Dataset:
^^^^^^^^
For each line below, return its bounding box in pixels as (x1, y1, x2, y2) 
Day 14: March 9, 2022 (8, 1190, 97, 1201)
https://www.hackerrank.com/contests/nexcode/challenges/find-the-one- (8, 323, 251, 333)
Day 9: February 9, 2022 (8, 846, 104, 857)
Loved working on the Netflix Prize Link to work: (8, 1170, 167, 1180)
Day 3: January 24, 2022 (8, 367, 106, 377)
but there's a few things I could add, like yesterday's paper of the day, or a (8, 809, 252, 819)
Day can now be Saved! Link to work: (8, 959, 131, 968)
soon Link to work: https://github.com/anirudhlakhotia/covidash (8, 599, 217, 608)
^^^^^^^^
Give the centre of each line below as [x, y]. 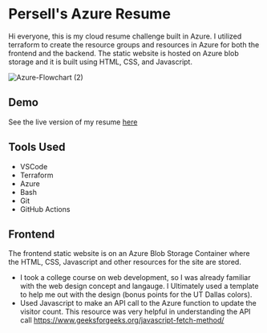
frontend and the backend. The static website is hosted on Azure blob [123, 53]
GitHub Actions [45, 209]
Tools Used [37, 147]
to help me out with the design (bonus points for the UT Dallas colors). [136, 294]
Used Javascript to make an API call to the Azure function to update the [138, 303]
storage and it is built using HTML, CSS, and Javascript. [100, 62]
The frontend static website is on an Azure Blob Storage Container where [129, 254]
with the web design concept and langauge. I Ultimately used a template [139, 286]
^^^^^^^^
The task: Taking the material above, extract exactly and only the lines from the line with "For each line" to the line with "soon Link to", inclusive of both.

Your solution:
For each line below, return its bounding box in pixels as (x1, y1, x2, y2) 
Day 14: March 9, 2022 (8, 1190, 97, 1201)
https://www.hackerrank.com/contests/nexcode/challenges/find-the-one- (8, 323, 251, 333)
Day 9: February 9, 2022 (8, 846, 104, 857)
Loved working on the Netflix Prize Link to work: (8, 1170, 167, 1180)
Day 3: January 24, 2022 (8, 367, 106, 377)
but there's a few things I could add, like yesterday's paper of the day, or a (8, 809, 252, 819)
Day can now be Saved! Link to work: (8, 959, 131, 968)
soon Link to work: https://github.com/anirudhlakhotia/covidash (8, 599, 217, 608)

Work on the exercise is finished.